**EXERCISE AIM:**
What is needed is a copy of each line in the listing that contains "friction".

──────── EXERCISE INPUTS ────────

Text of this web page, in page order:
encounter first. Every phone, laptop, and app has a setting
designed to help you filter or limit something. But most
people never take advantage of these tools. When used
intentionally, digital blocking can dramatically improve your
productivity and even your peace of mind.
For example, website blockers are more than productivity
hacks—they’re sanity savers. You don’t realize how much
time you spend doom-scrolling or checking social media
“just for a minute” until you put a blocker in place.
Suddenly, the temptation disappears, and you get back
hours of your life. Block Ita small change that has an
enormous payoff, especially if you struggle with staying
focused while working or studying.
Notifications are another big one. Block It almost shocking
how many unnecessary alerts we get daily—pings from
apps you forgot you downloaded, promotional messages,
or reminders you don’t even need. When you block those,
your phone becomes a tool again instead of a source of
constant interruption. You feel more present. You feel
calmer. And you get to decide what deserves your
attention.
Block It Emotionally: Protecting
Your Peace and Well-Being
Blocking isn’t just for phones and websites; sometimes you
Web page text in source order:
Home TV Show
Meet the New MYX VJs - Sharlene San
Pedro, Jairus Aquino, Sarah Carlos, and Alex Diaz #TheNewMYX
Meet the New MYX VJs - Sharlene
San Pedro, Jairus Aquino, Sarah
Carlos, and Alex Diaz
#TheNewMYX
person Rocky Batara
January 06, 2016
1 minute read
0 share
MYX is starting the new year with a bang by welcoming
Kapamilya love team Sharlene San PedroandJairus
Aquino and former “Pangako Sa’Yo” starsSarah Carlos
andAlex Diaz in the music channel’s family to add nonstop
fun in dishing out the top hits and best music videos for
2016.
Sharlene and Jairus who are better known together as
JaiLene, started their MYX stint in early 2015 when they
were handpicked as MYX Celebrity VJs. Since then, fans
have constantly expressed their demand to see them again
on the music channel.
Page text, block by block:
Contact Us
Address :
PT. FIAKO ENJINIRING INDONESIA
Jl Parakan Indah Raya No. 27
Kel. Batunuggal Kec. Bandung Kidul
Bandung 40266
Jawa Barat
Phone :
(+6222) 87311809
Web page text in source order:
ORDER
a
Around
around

────────
──────── EXERCISE INPUTS ────────

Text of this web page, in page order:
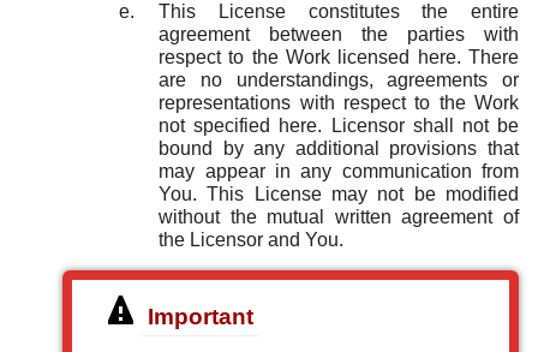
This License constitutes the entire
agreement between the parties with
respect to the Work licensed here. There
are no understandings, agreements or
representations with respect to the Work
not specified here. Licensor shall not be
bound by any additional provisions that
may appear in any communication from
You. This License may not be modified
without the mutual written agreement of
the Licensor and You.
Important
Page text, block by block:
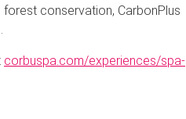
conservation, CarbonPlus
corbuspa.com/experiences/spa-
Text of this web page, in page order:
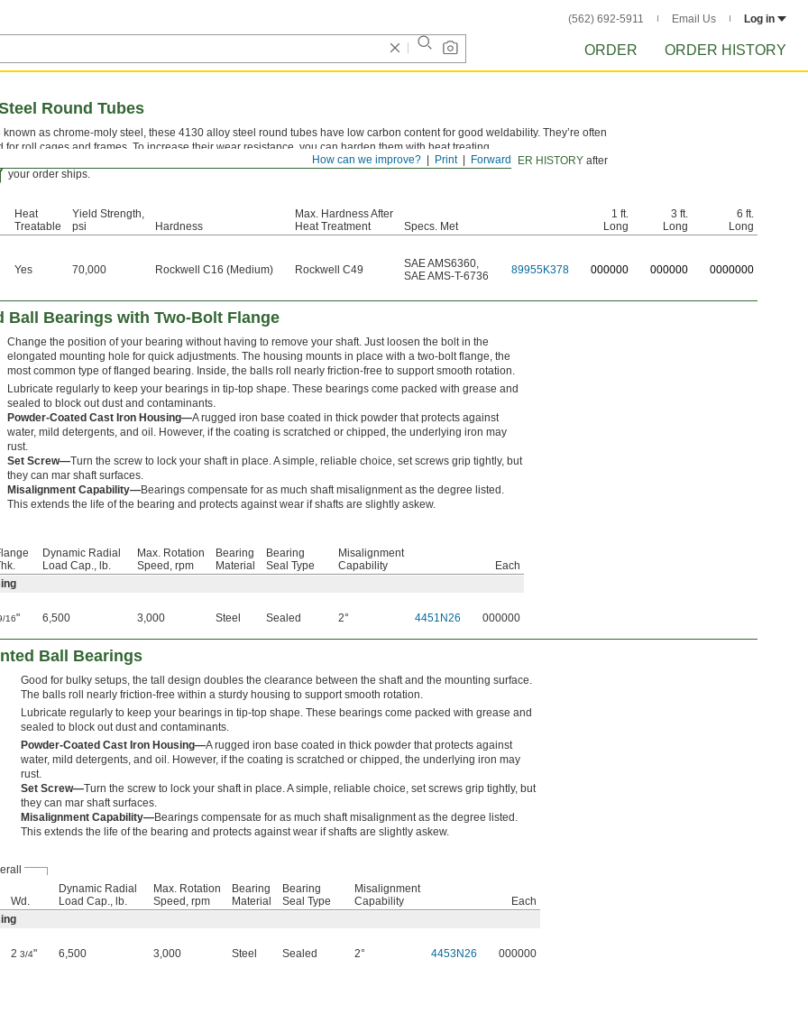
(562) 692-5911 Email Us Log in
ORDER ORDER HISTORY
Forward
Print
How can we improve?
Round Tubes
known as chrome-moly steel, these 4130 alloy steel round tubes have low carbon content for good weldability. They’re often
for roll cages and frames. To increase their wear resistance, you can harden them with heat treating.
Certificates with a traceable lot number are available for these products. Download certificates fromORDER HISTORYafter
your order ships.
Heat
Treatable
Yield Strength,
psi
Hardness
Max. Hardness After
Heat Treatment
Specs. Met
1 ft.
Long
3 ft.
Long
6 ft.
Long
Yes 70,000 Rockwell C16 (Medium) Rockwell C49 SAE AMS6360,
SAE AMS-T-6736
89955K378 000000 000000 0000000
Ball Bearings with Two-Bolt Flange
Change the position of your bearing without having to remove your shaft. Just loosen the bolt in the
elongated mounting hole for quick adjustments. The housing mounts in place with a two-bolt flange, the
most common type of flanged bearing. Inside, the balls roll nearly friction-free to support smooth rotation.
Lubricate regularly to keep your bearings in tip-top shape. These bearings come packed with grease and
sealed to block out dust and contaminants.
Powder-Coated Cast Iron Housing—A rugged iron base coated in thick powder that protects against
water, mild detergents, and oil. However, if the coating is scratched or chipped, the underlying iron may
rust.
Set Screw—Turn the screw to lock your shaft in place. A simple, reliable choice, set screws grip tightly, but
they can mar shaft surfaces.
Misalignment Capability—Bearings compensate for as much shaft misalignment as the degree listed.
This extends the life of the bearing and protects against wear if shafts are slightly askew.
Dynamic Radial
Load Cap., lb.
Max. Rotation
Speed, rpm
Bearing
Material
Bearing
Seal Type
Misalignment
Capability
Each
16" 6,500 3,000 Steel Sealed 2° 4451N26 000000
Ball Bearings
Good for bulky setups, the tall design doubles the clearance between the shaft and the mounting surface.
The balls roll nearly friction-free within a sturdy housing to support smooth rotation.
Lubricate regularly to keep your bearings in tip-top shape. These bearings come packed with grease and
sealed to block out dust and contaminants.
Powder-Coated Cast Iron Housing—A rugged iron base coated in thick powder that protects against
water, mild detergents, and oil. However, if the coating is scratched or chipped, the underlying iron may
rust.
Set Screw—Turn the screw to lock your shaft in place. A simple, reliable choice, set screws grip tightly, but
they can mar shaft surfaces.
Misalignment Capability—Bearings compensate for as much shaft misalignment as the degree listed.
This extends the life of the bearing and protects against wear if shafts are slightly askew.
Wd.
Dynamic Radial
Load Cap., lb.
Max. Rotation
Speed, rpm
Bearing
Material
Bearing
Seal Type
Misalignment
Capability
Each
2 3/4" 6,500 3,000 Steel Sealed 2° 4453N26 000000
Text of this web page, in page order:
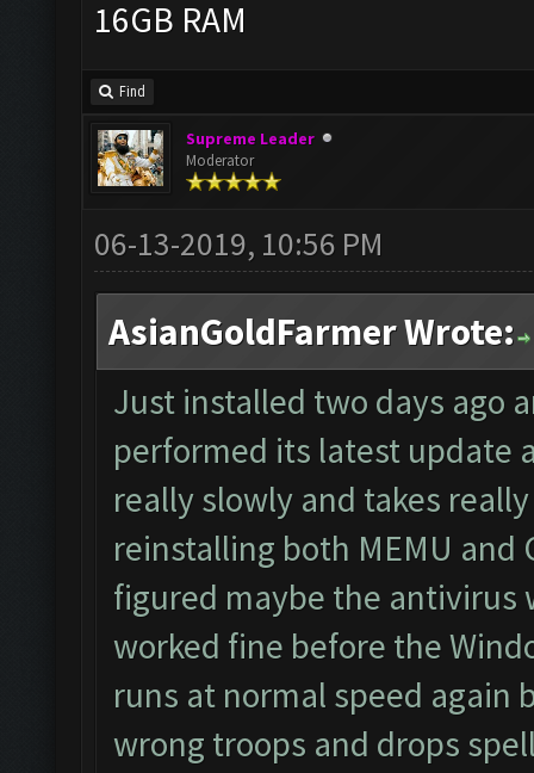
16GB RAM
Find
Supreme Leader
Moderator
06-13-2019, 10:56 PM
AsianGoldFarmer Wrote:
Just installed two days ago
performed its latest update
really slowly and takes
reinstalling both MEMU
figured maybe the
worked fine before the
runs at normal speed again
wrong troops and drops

────────

**SOLVED PROBLEM:**
most common type of flanged bearing. Inside, the balls roll nearly friction-free to support smooth rotation.
The balls roll nearly friction-free within a sturdy housing to support smooth rotation.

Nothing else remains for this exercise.